What is expected :: Pull every "search" line out of the data below.

*** Opening of Source records ***

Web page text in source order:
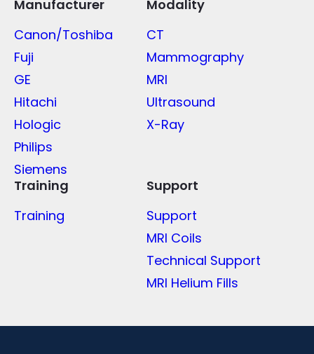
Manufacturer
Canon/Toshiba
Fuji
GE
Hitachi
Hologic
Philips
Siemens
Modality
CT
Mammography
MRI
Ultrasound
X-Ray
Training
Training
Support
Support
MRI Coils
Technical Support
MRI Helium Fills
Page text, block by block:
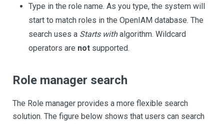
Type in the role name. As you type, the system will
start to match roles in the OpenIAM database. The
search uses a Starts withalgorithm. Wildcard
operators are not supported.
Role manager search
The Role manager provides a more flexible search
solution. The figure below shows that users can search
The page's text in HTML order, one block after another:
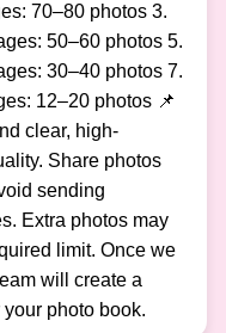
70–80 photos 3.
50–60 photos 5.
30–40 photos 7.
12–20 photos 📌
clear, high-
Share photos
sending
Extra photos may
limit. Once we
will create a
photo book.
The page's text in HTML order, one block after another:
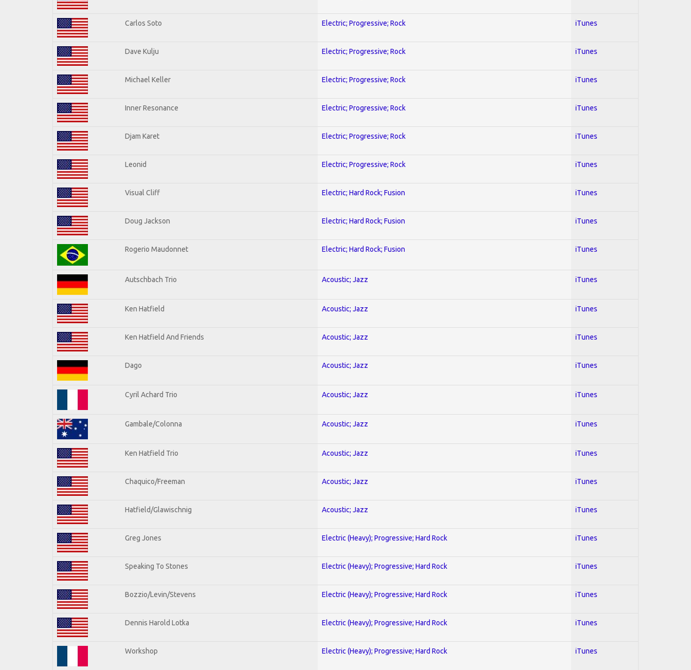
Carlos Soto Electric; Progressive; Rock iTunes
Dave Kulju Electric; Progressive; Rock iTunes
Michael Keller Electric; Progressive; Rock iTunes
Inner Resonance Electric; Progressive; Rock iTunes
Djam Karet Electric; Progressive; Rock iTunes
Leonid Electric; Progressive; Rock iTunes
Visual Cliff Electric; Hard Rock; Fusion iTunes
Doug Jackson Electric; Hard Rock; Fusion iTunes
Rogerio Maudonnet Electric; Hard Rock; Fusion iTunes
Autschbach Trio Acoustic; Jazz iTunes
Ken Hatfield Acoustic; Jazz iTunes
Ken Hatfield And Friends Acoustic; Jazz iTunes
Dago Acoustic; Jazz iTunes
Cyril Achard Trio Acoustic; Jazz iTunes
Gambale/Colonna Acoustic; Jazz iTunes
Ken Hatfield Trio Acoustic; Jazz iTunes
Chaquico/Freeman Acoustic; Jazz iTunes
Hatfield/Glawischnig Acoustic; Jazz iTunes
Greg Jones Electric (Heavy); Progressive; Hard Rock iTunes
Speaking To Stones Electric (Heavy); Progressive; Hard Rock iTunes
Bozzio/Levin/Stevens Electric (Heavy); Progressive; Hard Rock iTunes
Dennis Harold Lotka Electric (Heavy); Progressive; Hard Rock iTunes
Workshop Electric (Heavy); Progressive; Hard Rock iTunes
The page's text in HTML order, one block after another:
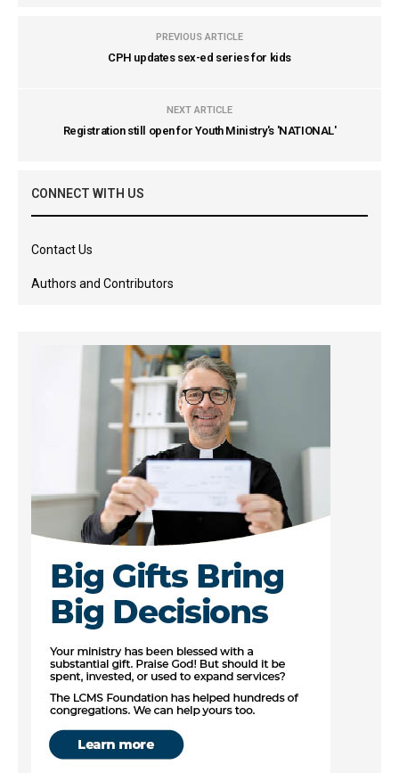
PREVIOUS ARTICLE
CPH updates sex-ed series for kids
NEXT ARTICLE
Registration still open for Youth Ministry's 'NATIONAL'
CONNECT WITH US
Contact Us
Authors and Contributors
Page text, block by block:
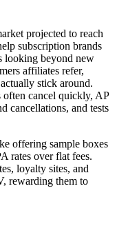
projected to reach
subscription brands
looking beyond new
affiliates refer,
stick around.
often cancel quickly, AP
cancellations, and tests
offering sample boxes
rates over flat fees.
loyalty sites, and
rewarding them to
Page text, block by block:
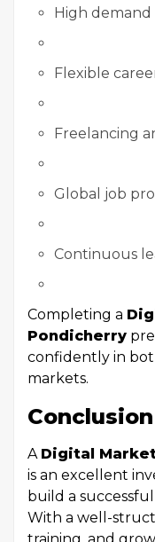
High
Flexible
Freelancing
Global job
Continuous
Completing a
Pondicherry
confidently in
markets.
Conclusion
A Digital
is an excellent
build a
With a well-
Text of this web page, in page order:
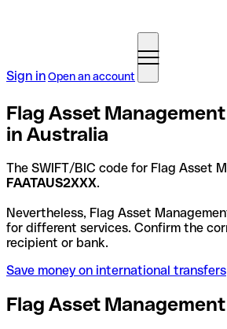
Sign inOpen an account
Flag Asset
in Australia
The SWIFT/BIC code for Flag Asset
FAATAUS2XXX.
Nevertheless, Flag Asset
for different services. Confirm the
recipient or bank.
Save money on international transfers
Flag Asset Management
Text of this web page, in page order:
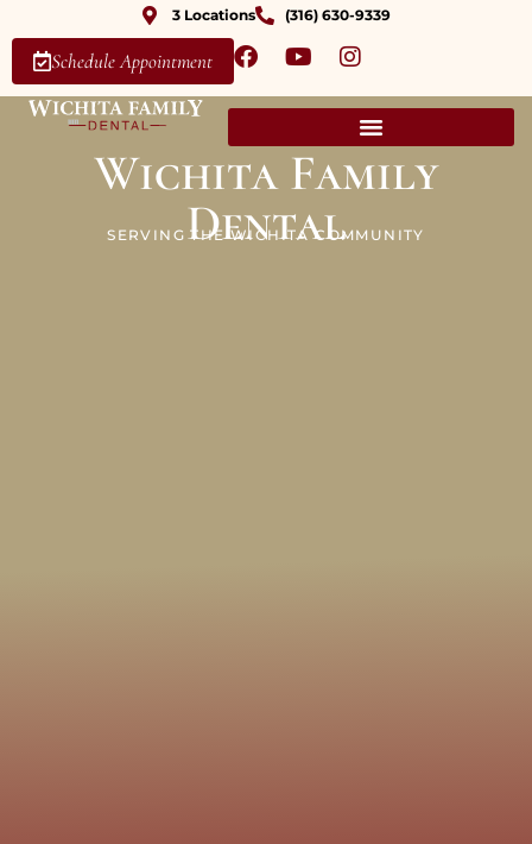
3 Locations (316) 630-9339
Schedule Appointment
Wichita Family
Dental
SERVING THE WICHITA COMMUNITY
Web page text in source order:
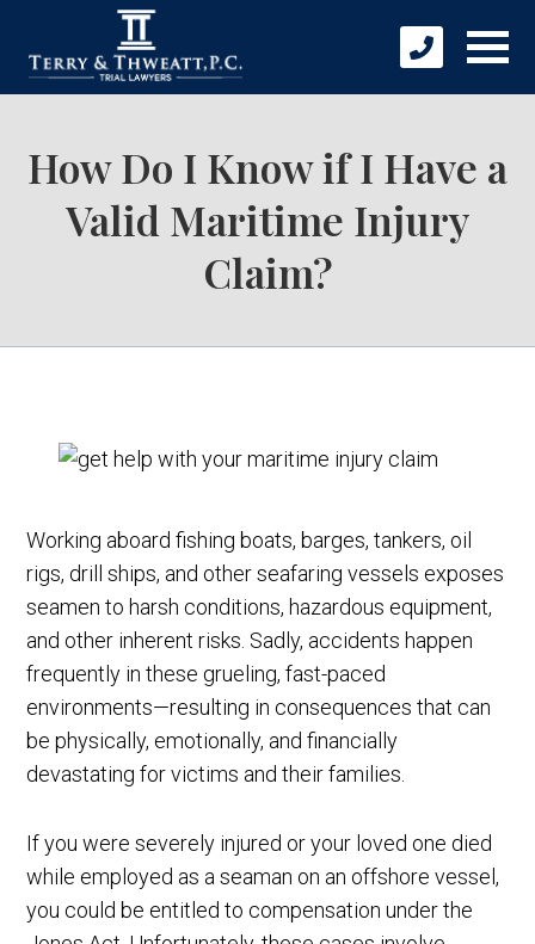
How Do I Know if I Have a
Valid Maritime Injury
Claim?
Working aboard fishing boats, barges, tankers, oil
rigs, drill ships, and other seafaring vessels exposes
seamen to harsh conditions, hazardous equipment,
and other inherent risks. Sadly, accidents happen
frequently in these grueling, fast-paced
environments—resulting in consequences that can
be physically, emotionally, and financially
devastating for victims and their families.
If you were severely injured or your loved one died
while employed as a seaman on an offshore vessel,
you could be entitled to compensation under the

*** Close of Source records ***

Task result ::
search uses a Starts withalgorithm. Wildcard
Role manager search
The Role manager provides a more flexible search
solution. The figure below shows that users can search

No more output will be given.